**DIRECTIONS FOR THIS TASK**.
Write out the entries exactly, leaving out every picture.

**PROVIDED DATA**.
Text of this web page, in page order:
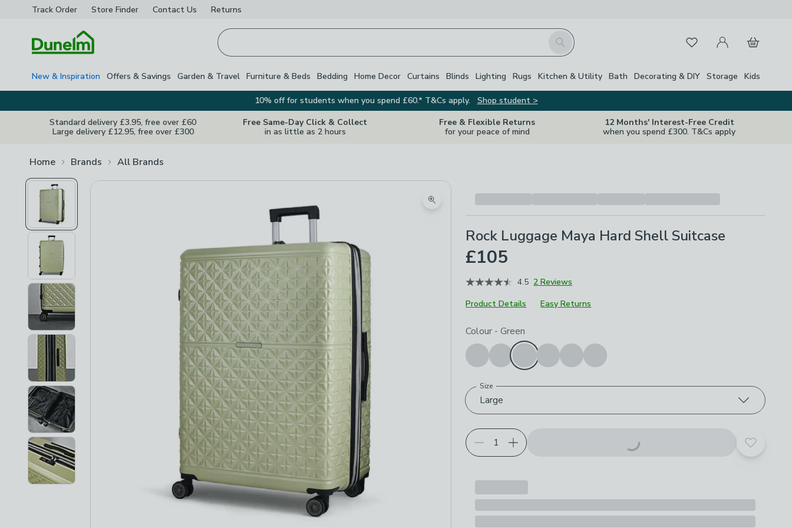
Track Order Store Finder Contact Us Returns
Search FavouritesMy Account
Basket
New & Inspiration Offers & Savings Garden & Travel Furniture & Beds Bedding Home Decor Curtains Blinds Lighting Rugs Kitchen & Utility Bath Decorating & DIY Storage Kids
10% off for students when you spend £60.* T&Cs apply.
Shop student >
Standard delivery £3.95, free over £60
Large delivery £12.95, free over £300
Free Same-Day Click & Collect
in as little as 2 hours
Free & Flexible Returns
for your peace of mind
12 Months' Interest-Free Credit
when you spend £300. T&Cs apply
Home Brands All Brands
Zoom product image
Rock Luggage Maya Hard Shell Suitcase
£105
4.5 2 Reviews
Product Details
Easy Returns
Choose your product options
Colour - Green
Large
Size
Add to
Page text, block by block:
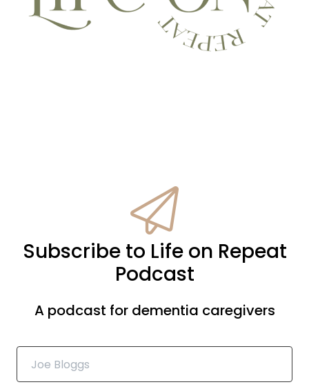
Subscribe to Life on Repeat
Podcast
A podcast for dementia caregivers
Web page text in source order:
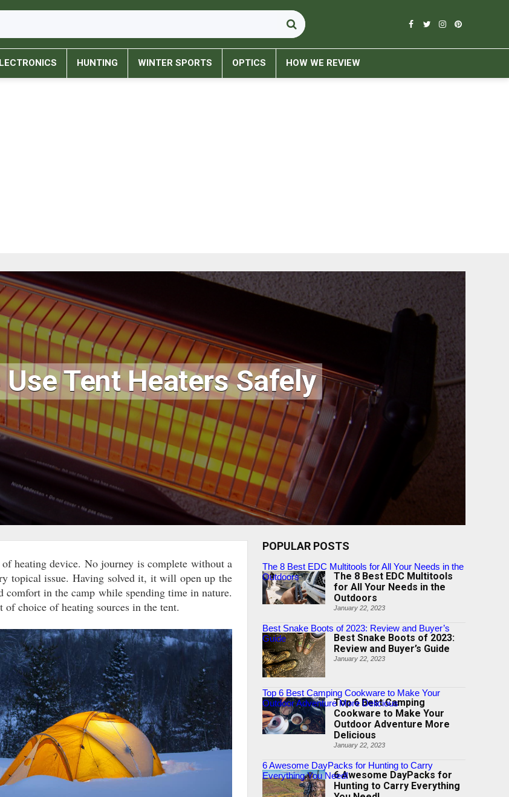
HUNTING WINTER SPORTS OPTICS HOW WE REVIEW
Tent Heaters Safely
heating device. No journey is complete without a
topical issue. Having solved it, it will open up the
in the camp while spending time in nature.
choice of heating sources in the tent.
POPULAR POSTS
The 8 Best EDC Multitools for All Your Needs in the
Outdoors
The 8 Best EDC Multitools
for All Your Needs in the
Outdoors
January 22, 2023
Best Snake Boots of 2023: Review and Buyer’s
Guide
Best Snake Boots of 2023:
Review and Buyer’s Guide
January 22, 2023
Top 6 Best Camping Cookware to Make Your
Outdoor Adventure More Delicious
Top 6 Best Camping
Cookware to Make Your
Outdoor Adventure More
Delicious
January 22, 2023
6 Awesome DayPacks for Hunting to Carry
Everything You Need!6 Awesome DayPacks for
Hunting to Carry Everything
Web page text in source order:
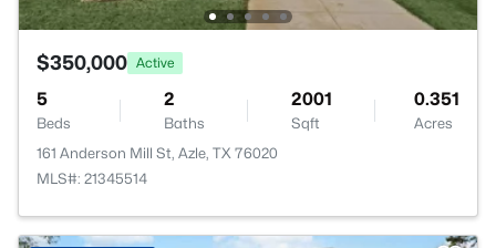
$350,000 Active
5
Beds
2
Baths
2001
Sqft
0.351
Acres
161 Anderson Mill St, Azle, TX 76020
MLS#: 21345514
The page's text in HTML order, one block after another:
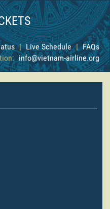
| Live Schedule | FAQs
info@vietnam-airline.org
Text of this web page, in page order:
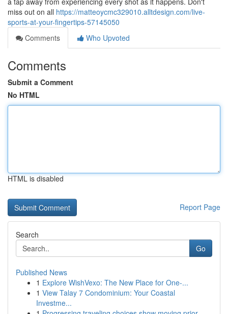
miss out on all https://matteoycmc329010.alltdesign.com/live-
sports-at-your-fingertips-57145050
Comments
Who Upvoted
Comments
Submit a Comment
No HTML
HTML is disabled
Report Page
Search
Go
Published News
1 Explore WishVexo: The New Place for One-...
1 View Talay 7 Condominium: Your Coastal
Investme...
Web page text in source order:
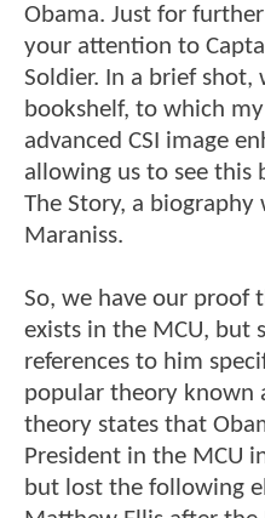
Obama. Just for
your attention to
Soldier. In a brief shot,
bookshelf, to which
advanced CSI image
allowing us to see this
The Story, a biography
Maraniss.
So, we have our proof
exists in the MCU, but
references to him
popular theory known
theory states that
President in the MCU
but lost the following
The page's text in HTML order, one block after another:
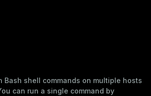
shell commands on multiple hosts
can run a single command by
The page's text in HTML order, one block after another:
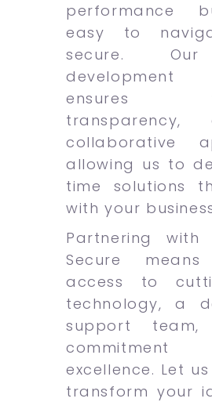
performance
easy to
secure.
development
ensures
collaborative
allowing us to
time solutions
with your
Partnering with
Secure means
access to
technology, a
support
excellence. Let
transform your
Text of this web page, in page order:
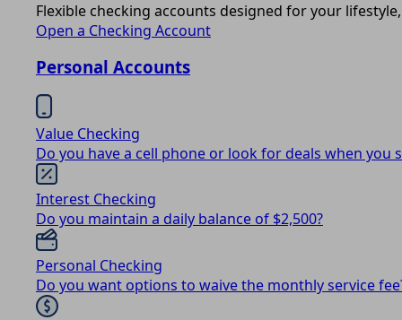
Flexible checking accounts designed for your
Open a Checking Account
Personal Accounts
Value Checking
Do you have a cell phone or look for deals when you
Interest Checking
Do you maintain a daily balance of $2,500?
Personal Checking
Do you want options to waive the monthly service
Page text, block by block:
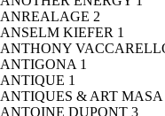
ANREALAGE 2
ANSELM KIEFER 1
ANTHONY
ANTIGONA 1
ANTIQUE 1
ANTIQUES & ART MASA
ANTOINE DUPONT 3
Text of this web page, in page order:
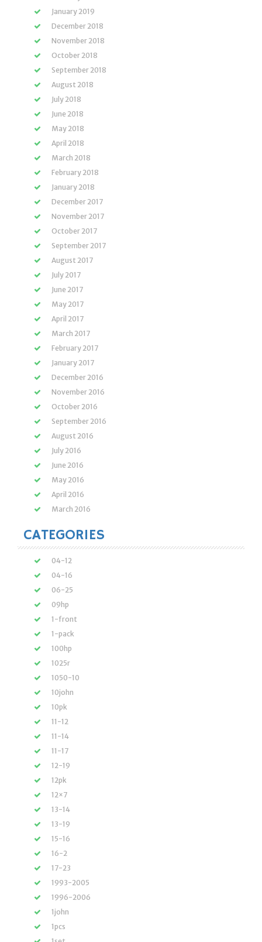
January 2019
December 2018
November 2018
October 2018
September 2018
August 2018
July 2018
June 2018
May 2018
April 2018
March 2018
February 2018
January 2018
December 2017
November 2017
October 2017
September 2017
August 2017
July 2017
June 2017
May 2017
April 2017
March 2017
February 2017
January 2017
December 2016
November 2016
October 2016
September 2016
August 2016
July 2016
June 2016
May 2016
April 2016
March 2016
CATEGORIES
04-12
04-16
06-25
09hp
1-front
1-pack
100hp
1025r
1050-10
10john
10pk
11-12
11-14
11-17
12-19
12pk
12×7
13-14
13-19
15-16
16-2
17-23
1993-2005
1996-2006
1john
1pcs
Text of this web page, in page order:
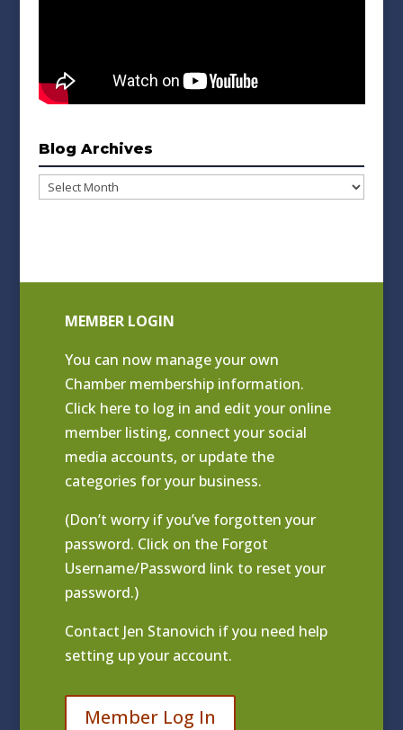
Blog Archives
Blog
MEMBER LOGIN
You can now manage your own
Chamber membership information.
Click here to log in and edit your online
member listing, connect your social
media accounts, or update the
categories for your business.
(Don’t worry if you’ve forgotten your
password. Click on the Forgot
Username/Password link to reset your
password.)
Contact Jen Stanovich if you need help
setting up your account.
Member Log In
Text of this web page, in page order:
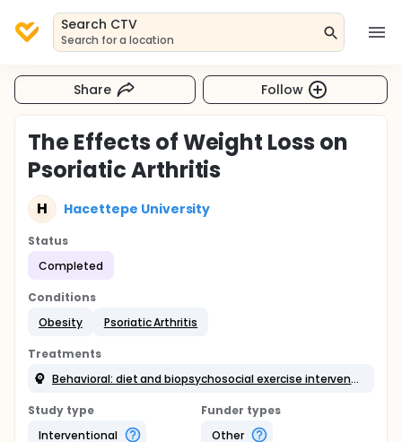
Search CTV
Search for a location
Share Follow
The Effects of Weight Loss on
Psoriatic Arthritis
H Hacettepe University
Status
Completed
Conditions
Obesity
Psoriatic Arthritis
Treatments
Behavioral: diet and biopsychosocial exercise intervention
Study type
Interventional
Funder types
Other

**RESULT BELOW**.
Text of this web page, in page order:
Track Order Store Finder Contact Us Returns
Search FavouritesMy Account
Basket
New & Inspiration Offers & Savings Garden & Travel Furniture & Beds Bedding Home Decor Curtains Blinds Lighting Rugs Kitchen & Utility Bath Decorating & DIY Storage Kids
10% off for students when you spend £60.* T&Cs apply.
Shop student >
Standard delivery £3.95, free over £60
Large delivery £12.95, free over £300
Free Same-Day Click & Collect
in as little as 2 hours
Free & Flexible Returns
for your peace of mind
12 Months' Interest-Free Credit
when you spend £300. T&Cs apply
Home Brands All Brands
Zoom product image
Rock Luggage Maya Hard Shell Suitcase
£105
4.5 2 Reviews
Product Details
Easy Returns
Choose your product options
Colour - Green
Large
Size
Add to
Page text, block by block:
Subscribe to Life on Repeat
Podcast
A podcast for dementia caregivers
Web page text in source order:
HUNTING WINTER SPORTS OPTICS HOW WE REVIEW
Tent Heaters Safely
heating device. No journey is complete without a
topical issue. Having solved it, it will open up the
in the camp while spending time in nature.
choice of heating sources in the tent.
POPULAR POSTS
The 8 Best EDC Multitools for All Your Needs in the
Outdoors
The 8 Best EDC Multitools
for All Your Needs in the
Outdoors
January 22, 2023
Best Snake Boots of 2023: Review and Buyer’s
Guide
Best Snake Boots of 2023:
Review and Buyer’s Guide
January 22, 2023
Top 6 Best Camping Cookware to Make Your
Outdoor Adventure More Delicious
Top 6 Best Camping
Cookware to Make Your
Outdoor Adventure More
Delicious
January 22, 2023
6 Awesome DayPacks for Hunting to Carry
Everything You Need!6 Awesome DayPacks for
Hunting to Carry Everything
Web page text in source order:
$350,000 Active
5
Beds
2
Baths
2001
Sqft
0.351
Acres
161 Anderson Mill St, Azle, TX 76020
MLS#: 21345514
The page's text in HTML order, one block after another:
| Live Schedule | FAQs
info@vietnam-airline.org
Text of this web page, in page order:
miss out on all https://matteoycmc329010.alltdesign.com/live-
sports-at-your-fingertips-57145050
Comments
Who Upvoted
Comments
Submit a Comment
No HTML
HTML is disabled
Report Page
Search
Go
Published News
1 Explore WishVexo: The New Place for One-...
1 View Talay 7 Condominium: Your Coastal
Investme...
Web page text in source order:
Obama. Just for
your attention to
Soldier. In a brief shot,
bookshelf, to which
advanced CSI image
allowing us to see this
The Story, a biography
Maraniss.
So, we have our proof
exists in the MCU, but
references to him
popular theory known
theory states that
President in the MCU
but lost the following
The page's text in HTML order, one block after another:
shell commands on multiple hosts
can run a single command by
The page's text in HTML order, one block after another:
performance
easy to
secure.
development
ensures
collaborative
allowing us to
time solutions
with your
Partnering with
Secure means
access to
technology, a
support
excellence. Let
transform your
Text of this web page, in page order:
Flexible checking accounts designed for your
Open a Checking Account
Personal Accounts
Value Checking
Do you have a cell phone or look for deals when you
Interest Checking
Do you maintain a daily balance of $2,500?
Personal Checking
Do you want options to waive the monthly service
Page text, block by block:
ANREALAGE 2
ANSELM KIEFER 1
ANTHONY
ANTIGONA 1
ANTIQUE 1
ANTIQUES & ART MASA
ANTOINE DUPONT 3
Text of this web page, in page order:
January 2019
December 2018
November 2018
October 2018
September 2018
August 2018
July 2018
June 2018
May 2018
April 2018
March 2018
February 2018
January 2018
December 2017
November 2017
October 2017
September 2017
August 2017
July 2017
June 2017
May 2017
April 2017
March 2017
February 2017
January 2017
December 2016
November 2016
October 2016
September 2016
August 2016
July 2016
June 2016
May 2016
April 2016
March 2016
CATEGORIES
04-12
04-16
06-25
09hp
1-front
1-pack
100hp
1025r
1050-10
10john
10pk
11-12
11-14
11-17
12-19
12pk
12×7
13-14
13-19
15-16
16-2
17-23
1993-2005
1996-2006
1john
1pcs
Text of this web page, in page order:
Blog Archives
Blog
MEMBER LOGIN
You can now manage your own
Chamber membership information.
Click here to log in and edit your online
member listing, connect your social
media accounts, or update the
categories for your business.
(Don’t worry if you’ve forgotten your
password. Click on the Forgot
Username/Password link to reset your
password.)
Contact Jen Stanovich if you need help
setting up your account.
Member Log In
Text of this web page, in page order:
Search CTV
Search for a location
Share Follow
The Effects of Weight Loss on
Psoriatic Arthritis
H Hacettepe University
Status
Completed
Conditions
Obesity
Psoriatic Arthritis
Treatments
Behavioral: diet and biopsychosocial exercise intervention
Study type
Interventional
Funder types
Other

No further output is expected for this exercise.